Currency of a nation is its money either in the form of paper money, coins, bank notes etc. International currencies, represented by their codes, play a vital role in international trade and usually are exchanged as per the prevailing rates.

Currencies vary depending on their exchange rate regime. Floating currencies are market driven and the worth of the currency is determined by the supply-demand model, whereas fixed currencies have their exchange rate set and maintained by government. US Dollar, Euro, Pound Sterling, and Yen are few of the major international currencies prevalent in current world trade.

International currencies are identified by their unique 3 digit codes. These codes are set as per ISO 4217 standard. Currency codes are used in business, banking, international airline and train tickets to avoid any ambiguity in relation to the price.

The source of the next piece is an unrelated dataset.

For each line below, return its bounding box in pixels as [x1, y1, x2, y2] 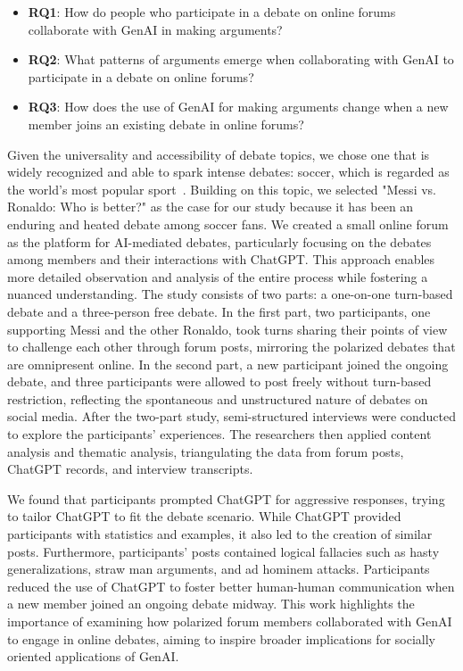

The first two characters in the code are the country code as per ISO 3166-1, which is also used for national domains on the internet and the last digit in the currency code is usually derived from the name of the currency. For instance, currency code of United States Dollar is USD, a combination of US, which is the country code of United States and D, derived from Dollar.

There are, however, few international currencies which do not form a part of ISO 4217 owing to their non-independent nature and being a variant of other currencies. A few of them are Alderney pound, Cook island dollar, Jersey pound etc.

Few interesting facts about international currencies:

• A country can use the currency of another country as legal tender, a payment for settlement of a debt.

• Few currencies exist without any smaller units viz., Icelandic krona.

• Various countries can have the same name for their national currency. Ex: “Dollar” is the currency of United Nations, Canada, Australia etc.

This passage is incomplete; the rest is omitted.